Now all we need to do is drop the extraneous rows. This is very easy to do using the query() function, an alternative way of subsetting rows. (Look for a future version of this book to introduce query() earlier and use it more.) With query() you pass in a string containing a condition, but the string can refer to variables in the data frame simply by name (e.g. age instead of acs['age']).

The one wrinkle is that string values need to go in quotes. We’re using single quotes to denote the beginning and end of the query string itself, so use double quotes to denote the beginning and end of string values inside the query. In particular, refer to a blank for person as "" rather than ''.

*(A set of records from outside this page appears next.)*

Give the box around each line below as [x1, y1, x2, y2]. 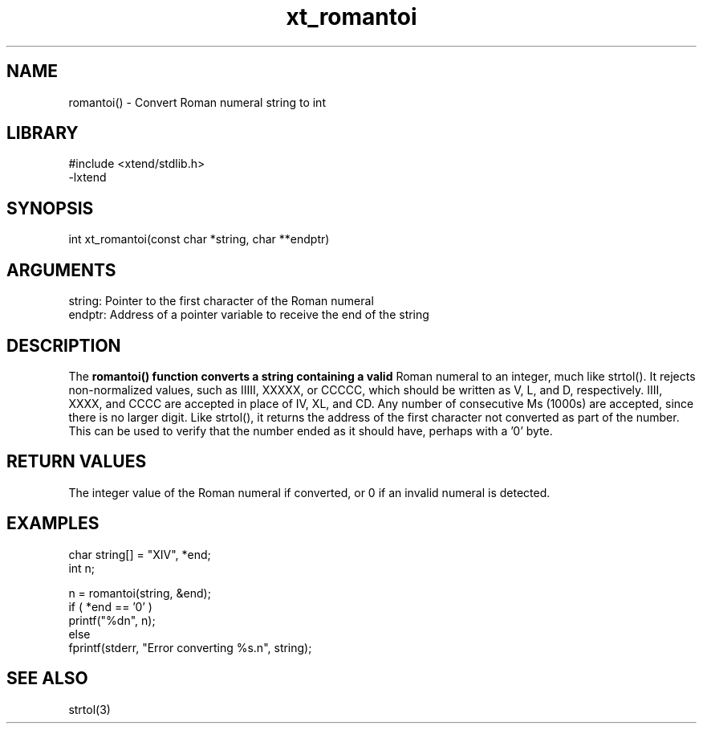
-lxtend [68, 170, 107, 185]
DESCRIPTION [6, 335, 121, 356]
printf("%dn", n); [68, 613, 156, 627]
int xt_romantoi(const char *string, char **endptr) [68, 232, 330, 247]
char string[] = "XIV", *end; [68, 547, 211, 561]
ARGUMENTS [6, 259, 116, 280]
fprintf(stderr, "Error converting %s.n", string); [68, 640, 312, 655]
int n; [68, 561, 95, 575]
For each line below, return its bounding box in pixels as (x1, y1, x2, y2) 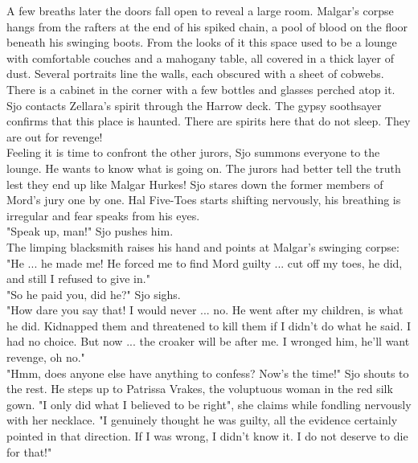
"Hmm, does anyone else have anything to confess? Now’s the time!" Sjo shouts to (6, 364, 409, 381)
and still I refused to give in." (6, 270, 150, 287)
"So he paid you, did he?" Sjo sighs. (6, 285, 181, 302)
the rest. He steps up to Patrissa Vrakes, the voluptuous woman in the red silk (6, 380, 393, 397)
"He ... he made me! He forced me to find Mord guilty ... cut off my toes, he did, (6, 254, 403, 271)
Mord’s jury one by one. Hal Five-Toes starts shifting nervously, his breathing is (6, 191, 401, 208)
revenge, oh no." (6, 349, 85, 366)
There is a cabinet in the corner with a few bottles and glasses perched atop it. (6, 80, 395, 97)
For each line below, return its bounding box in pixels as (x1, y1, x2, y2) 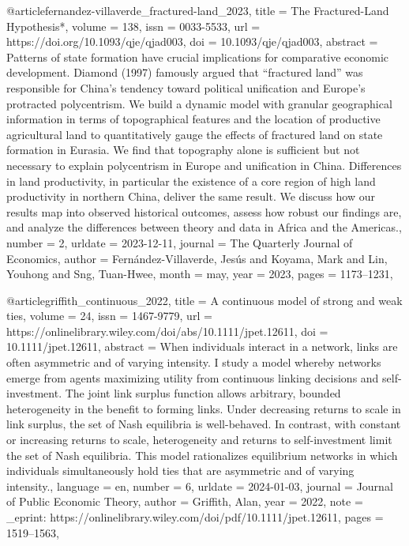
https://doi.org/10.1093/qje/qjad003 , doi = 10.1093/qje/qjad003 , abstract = (6, 33, 378, 50)
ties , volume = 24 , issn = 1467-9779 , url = (6, 307, 212, 324)
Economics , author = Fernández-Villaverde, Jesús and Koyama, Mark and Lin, (6, 250, 388, 266)
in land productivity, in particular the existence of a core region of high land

With that, a query to select just the rows representing actual people is very easy to write:

acs_long = acs_long.query('person != ""')
acs_long
age race marital_status edu income female hispanic household_income household_size
household person
37 1 20.0 White Never married Some college, >=1 year 10000.0 True False 20000.0 3.0
2 19.0 White Never married Some college, >=1 year 5300.0 True False 20000.0 3.0
3 19.0 Black Never married Some college, >=1 year 4700.0 True False 20000.0 3.0
241 1 50.0 White Never married Master's degree 32500.0 True False 32500.0 1.0
242 1 29.0 White Never married Bachelor's degree 30000.0 True False 30000.0 1.0
... ... ... ... ... ... ... ... ... ... ...
1236624 1 29.0 White Now married Some college, >=1 year 50100.0 False False 62100.0 2.0
2 26.0 White Now married High School graduate 12000.0 True False 62100.0 2.0
1236756 1 58.0 White Now married Master's degree 69800.0 True False 110600.0 2.0
2 61.0 White Now married Master's degree 40800.0 False False 110600.0 2.0
1236779 1 30.0 American Indian Divorced High School graduate 22110.0 False False 22110.0 1.0

27410 rows × 9 columns

And that’s the data set back in long form.

Exercise

Load the example extract from the National Longitudinal Survey of Youth contained in nlsy.pickle. Convert it to wide form. Then convert it back to long form.